ポケモン、クリーチャーズ、ディー・エヌ・エー(以下、DeNA)の合同プロジェクトでは、スマートフォン向けアプリ「Pokemon Trading Card Game Pocket(ポケポケ)」のサーバー基盤に、Googleのクラウドサービス「Google Cloud」を採用した。12月22日、Google Cloudが発表した。グローバル規模での同時接続に耐えうる安定したシステム環境を構築し、全世界のユーザーに対して遅延のない快適なプレイ体験を提供している。
ポケモンカードを手軽にコレクションできるアプリ「ポケポケ」は、2025年10月に累計1.5億ダウンロードを突破し、世界規模で支持を集めている。同タイトルは、パブリッシュと全体プロデュースを担うポケモン、カードゲーム開発を担うクリーチャーズ、そしてサーバー・アプリ開発と運用を担うDeNAの3社合同プロジェクトとしてスタートした。
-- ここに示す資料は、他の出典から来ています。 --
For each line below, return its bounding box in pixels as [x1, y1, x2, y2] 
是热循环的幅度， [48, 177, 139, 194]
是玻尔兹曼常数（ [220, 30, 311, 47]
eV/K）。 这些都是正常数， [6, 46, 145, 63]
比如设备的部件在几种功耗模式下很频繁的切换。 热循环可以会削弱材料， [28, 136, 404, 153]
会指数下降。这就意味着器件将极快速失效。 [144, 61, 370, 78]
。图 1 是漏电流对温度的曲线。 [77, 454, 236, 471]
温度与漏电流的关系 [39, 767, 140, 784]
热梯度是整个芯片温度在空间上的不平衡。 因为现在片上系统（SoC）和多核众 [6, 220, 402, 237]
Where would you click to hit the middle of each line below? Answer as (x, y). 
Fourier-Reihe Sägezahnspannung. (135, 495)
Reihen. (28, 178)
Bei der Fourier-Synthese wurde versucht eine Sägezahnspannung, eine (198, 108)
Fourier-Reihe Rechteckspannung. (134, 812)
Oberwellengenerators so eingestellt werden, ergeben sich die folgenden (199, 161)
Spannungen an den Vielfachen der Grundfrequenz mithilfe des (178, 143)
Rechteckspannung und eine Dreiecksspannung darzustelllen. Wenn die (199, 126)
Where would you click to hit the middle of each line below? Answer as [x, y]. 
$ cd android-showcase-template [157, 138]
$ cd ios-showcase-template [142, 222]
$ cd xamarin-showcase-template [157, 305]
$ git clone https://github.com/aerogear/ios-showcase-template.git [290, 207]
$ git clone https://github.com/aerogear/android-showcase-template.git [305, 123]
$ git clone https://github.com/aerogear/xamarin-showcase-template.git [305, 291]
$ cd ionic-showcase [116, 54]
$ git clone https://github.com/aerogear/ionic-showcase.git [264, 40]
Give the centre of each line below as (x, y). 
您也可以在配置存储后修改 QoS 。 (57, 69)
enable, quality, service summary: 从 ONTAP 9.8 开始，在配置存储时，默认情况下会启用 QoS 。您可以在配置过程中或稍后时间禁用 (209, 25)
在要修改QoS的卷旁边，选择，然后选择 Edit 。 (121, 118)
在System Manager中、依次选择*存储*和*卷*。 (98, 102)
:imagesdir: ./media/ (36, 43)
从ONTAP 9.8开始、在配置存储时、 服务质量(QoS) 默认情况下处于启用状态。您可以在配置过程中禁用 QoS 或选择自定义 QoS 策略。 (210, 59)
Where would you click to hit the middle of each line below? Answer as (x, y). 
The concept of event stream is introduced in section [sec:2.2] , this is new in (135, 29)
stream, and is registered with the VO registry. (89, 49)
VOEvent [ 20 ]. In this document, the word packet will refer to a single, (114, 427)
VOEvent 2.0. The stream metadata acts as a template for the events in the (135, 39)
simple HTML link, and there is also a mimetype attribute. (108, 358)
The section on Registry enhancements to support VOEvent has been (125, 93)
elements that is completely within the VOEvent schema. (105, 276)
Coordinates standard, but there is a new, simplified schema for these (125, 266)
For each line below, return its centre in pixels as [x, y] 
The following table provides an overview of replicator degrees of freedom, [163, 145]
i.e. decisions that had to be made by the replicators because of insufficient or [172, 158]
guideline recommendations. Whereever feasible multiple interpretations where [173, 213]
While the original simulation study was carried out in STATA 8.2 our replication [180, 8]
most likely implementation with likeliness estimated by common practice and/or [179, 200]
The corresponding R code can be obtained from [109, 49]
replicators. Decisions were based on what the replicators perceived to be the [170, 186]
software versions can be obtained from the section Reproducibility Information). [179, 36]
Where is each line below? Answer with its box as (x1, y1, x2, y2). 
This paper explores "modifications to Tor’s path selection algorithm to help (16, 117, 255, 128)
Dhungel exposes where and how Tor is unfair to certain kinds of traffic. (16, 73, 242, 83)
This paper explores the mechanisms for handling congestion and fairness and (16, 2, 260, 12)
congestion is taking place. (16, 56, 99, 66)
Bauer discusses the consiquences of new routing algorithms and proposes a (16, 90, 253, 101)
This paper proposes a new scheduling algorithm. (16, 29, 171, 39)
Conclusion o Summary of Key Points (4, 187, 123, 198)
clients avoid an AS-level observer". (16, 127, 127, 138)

世界各国での展開を見据えた同プロジェクトでは、数千万人規模に及ぶ膨大な同時接続ユーザーを支える高度な拡張性と、カードデータの一貫性を保証する強固なデータベース基盤の構築が不可欠だった。特に、ゲーム内でのパック開封やカードの管理など、データ更新が頻繁に発生する処理において、高い性能と信頼性を両立させることが課題となっていた。
検討の結果、DeNAはシステムの中心となるデータベースとして「Cloud Spanner」を採用した。Cloud Spannerは、グローバル規模での拡張性と強力な一貫性を兼ね備えており、大規模な負荷分散が可能だ。また、アプリケーション実行基盤のコンピューティングリソースには、Googleが独自開発したARMベースのプロセッサを搭載した「C4Aインスタンス」を選定した。
基盤の選定にあたっては、以前から同社のシステム基盤構築を支援しているDeNAの知見が活用された。C4Aインスタンスは従来のインスタンスと比較してコストパフォーマンスに優れており、大規模なサーバー群を運用する上での経済的なメリットが大きい点を高く評価した。また、Cloud Spannerの活用により、データベースの運用管理工数を大幅に削減できる点も採用の決め手となった。
今回のシステム刷新により、全世界からの膨大なアクセスに対しても、極めて低い遅延で安定したレスポンスを維持できるようになった。リリース直後のピーク時においても、サーバーダウンやデータの不整合を起こすことなく安定稼働を継続しており、運用の効率化とコストの最適化を同時に達成したとしている。
DeNA IT 本部 IT 基盤部副部長の天野知樹氏は、「Cloud SpannerとC4Aインスタンスを組み合わせたことで、グローバル展開に必要な性能とコストのバランスを高い次元で両立できた。世界中のファンが同時に遊ぶゲームにおいて、基盤の安定性は最も重要だ」と語る。また、開発を主導した同社ゲームサービス事業本部のエンジニアである柴田佳祐氏は、「Google Cloudの最新技術を積極的に取り入れることで、エンジニアがインフラ管理に忙殺されることなく、より面白いゲーム体験の開発に集中できる環境が整った」とコメントしている。
同プロジェクトでは今後も、Google Cloudの最新ソリューションを積極的に活用し、サービスの品質向上と機能拡張を加速させていく。さらに広がるポケモンの世界を支えるため、より強固で柔軟な開発基盤の構築を推進していくとしている。